16. The process according to claim 15, wherein the deprotection of the protected nintedanib is carried out with a base; wherein the base selected from the group consisting of alkali metal hydroxides, alkali metal hydrides, alkali metal bicarbonates, alkali metal carbonates, and alkali alkoxides; piperidine, pyridine, triethylamine, and N,N-diisopropylethylamine.

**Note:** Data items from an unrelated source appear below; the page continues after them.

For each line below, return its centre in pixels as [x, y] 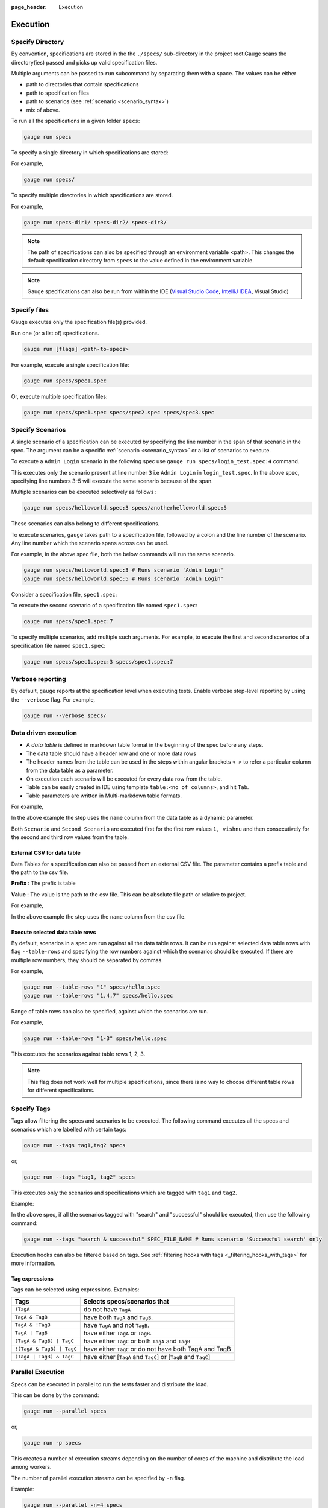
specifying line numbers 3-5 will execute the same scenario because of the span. [112, 481]
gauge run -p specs [52, 1443]
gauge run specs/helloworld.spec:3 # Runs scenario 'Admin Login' [124, 570]
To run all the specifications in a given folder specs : [76, 121]
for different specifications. [61, 1090]
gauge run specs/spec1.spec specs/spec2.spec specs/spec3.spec [119, 412]
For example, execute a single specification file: [70, 364]
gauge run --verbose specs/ [65, 715]
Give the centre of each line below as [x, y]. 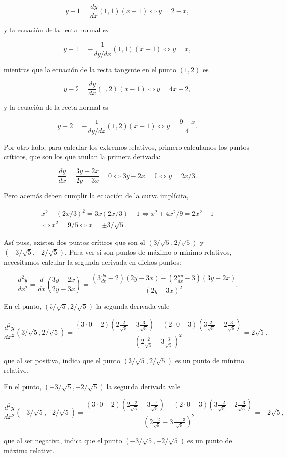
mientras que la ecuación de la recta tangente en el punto [90, 69]
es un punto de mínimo [209, 360]
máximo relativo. [29, 450]
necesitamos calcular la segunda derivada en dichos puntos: [92, 261]
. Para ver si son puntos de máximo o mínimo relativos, [148, 252]
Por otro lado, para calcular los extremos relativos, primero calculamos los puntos [127, 147]
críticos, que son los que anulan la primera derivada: [82, 156]
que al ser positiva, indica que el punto [62, 360]
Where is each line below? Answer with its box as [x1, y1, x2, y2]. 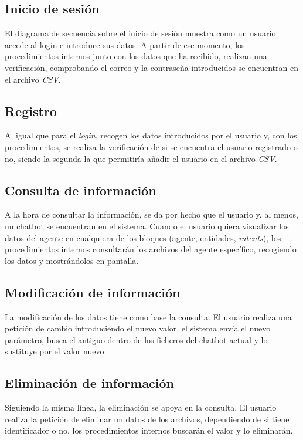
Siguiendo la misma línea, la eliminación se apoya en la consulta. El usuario [5, 401, 277, 414]
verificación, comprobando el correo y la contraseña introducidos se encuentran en [5, 61, 299, 73]
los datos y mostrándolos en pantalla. [5, 254, 139, 266]
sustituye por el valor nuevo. [5, 345, 107, 357]
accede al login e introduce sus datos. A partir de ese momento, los [5, 38, 245, 50]
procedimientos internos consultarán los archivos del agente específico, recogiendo [5, 243, 297, 255]
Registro [5, 101, 57, 120]
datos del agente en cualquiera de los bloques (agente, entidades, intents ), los [5, 231, 281, 243]
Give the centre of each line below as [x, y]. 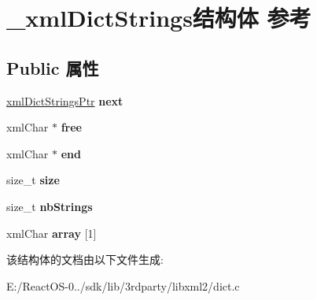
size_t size [33, 180]
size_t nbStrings [50, 206]
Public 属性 [53, 67]
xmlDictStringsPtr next [65, 100]
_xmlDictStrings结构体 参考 [159, 18]
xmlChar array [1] [52, 233]
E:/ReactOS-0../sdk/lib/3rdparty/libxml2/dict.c [123, 285]
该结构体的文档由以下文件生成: [85, 259]
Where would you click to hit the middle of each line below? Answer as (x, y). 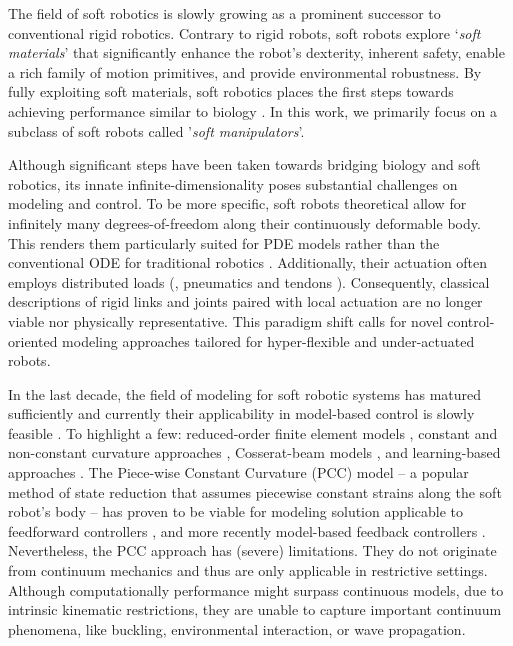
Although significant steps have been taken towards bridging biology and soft (244, 164)
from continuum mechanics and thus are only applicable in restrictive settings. (248, 570)
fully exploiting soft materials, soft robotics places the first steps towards (231, 91)
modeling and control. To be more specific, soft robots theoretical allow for (237, 203)
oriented (33, 340)
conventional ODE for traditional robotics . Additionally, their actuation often (248, 262)
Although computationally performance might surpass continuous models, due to (256, 589)
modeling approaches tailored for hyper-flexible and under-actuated (268, 340)
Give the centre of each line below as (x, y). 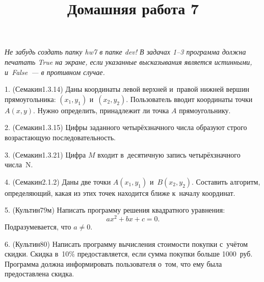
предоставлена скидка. (39, 274)
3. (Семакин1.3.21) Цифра (45, 154)
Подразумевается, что (38, 226)
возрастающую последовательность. (60, 137)
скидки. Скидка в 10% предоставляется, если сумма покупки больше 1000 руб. (129, 254)
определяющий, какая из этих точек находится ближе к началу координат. (120, 193)
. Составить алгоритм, (226, 181)
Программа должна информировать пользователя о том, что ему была (113, 263)
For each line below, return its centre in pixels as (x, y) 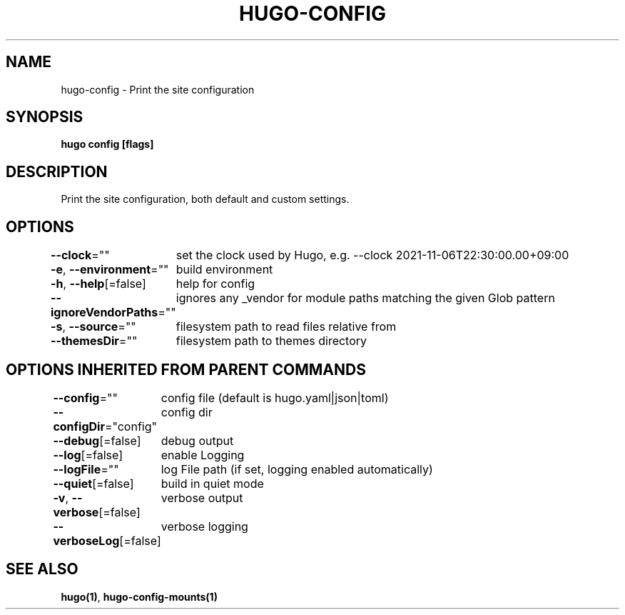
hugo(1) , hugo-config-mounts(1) (139, 596)
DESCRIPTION (57, 171)
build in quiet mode (212, 483)
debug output (197, 440)
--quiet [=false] (93, 483)
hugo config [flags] (107, 144)
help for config (215, 284)
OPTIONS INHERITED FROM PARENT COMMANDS (186, 369)
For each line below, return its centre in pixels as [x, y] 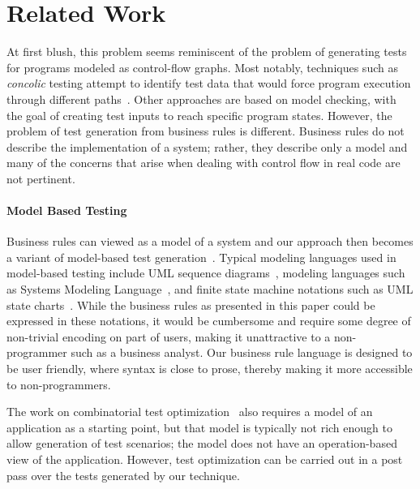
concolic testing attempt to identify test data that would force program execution [209, 83]
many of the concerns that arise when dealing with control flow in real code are [204, 163]
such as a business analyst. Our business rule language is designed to [242, 352]
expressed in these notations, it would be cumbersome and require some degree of [209, 321]
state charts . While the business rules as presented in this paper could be [191, 305]
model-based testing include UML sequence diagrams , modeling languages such [206, 273]
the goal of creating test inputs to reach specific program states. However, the [199, 115]
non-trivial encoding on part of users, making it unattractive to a [169, 336]
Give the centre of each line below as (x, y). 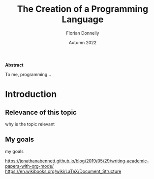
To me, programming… (28, 74)
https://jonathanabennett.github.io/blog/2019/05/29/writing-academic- (77, 161)
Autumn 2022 (83, 42)
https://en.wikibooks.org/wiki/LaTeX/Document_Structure (63, 171)
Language (83, 19)
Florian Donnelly (83, 33)
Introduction (31, 94)
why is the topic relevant (30, 124)
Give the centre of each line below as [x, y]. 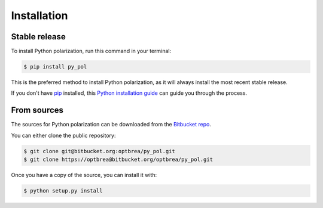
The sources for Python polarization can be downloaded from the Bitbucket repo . [111, 125]
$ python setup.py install [63, 191]
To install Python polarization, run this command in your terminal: [91, 51]
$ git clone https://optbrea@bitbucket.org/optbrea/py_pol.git [118, 160]
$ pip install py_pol [55, 67]
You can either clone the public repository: [63, 135]
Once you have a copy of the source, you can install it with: [84, 175]
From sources [37, 110]
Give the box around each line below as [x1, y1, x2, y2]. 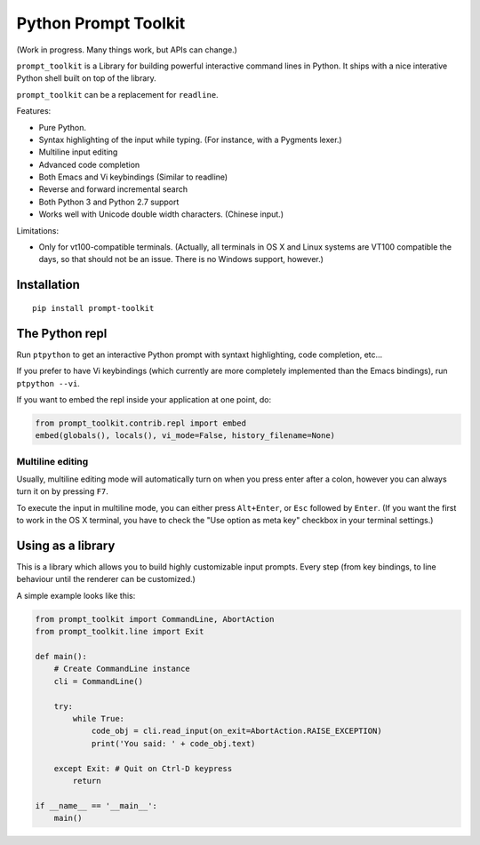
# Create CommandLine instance [53, 664, 190, 674]
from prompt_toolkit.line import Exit [35, 626, 204, 637]
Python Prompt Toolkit [16, 13, 186, 33]
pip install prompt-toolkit [32, 303, 155, 313]
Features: [16, 106, 52, 116]
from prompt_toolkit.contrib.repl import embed [35, 418, 246, 428]
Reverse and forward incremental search [38, 184, 188, 195]
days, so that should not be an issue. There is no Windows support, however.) [38, 254, 324, 265]
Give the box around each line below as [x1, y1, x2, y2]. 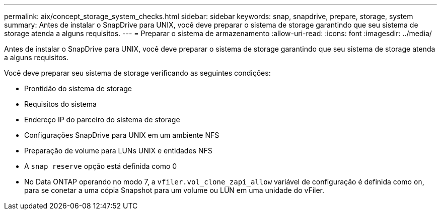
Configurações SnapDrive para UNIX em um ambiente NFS [24, 131, 219, 139]
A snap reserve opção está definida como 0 [24, 162, 177, 170]
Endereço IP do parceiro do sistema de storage [24, 115, 180, 124]
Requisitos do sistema [24, 100, 97, 108]
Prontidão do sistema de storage [24, 84, 132, 93]
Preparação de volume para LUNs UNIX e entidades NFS [24, 146, 212, 155]
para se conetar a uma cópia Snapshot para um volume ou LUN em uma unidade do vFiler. [24, 186, 325, 194]
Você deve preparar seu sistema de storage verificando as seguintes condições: [4, 69, 271, 77]
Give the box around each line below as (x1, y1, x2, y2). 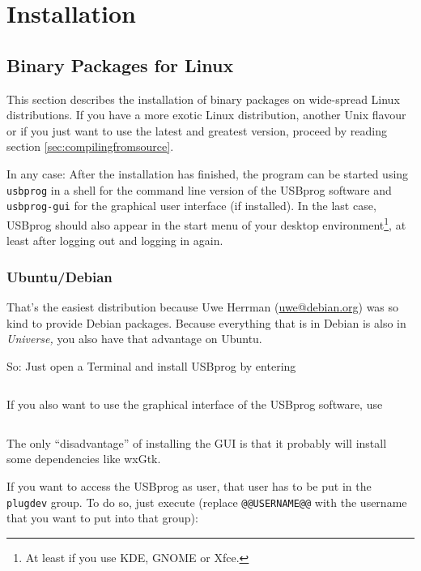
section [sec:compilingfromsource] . (6, 138, 174, 155)
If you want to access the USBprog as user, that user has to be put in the (6, 478, 372, 495)
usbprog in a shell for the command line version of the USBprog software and (6, 181, 392, 198)
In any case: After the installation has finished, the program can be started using (6, 165, 409, 182)
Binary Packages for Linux (6, 52, 234, 77)
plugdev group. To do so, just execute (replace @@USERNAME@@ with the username (6, 493, 407, 510)
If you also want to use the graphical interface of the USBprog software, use (6, 396, 383, 413)
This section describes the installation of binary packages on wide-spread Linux (6, 90, 400, 107)
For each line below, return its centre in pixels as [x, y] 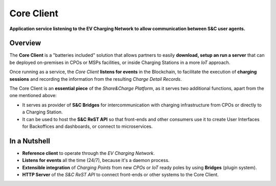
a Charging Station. [43, 112]
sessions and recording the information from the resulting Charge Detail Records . [96, 79]
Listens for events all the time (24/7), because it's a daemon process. [96, 160]
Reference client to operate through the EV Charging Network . [89, 153]
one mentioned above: [33, 96]
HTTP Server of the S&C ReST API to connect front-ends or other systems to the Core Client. [121, 175]
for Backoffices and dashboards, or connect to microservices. [87, 126]
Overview [25, 43]

17. A process for preparing nintedanib crystalline form-M2, comprising the steps of:
a. dissolving nintedanib base in a solvent;
b. adding anisole; and
c. isolating nintedanib crystalline form-M2.
18. The process according to claim 17, wherein the solvent alcohols such as methanol, ethanol, propanol, isopropanol, n-butanol, sec-butanol, 2-butanol, t-butanol, 1-pentanol, 2-pentanol, 3-pentanol, 2-methyl-1-butanol, 2-methyl-1-butanol, 2-2-methyl-2-butanol, 3-methyl-2-butanol, 2,2-dimethyl-1-propanol, 1,1,dimethyl-1-propanol, and mixtures thereof; ketones such as acetone, methyl ethyl ketone, methyl isobutyl ketone, 2-butanone, and mixtures thereof; nitriles such as acetonitrile, propionitrile, and mixtures thereof; chlorinated solvents such as dichloromethane, 1,1-dichloroethane, 1,2-dichloroethane, chloroform; aprotic polar solvents N,N-dimethylformamide (DMF), dimethylsulfoxide (DMSO), N,N-dimethylacetamide (DMA), and mixtures thereof; ethers such as tetrahydrofuran, dimethyl ether, diethyl ether, dioxane; water, and miscible mixtures thereof.
19. A process for the purification of nintedanib base which is substantially free from dimer and des-methyl impunity of nintedanib, comprising the steps of:
a. desolvating a nintedanib solvate; and
b. isolating nintedanib base which is substantially free from dimer and des-methyl impurity.
20. The process according to claim 19, wherein the desolvating of the nintedanib solvate is carried out in a solvent; wherein the solvent is selected from the group consisting of an alcohols such as , methanol, ethanol, propanol, isopropanol, 1-butanol, 2-butanol, 2-methyl-2-propanol, 1-pentanol, 2-pentanol, 3-pentanol, 2-methyl-1-butanol, 3,3-methyl-2-butanol, 3-methyl-2-butanol, 2,2-dimethyl-1-propanol, 1,1-dimethyl-1-propanol, and mixtures thereof; chlorinated solvent such as dichloromethane, 1,2-dichloroethane, and mixtures thereof; water, and mixtures thereof.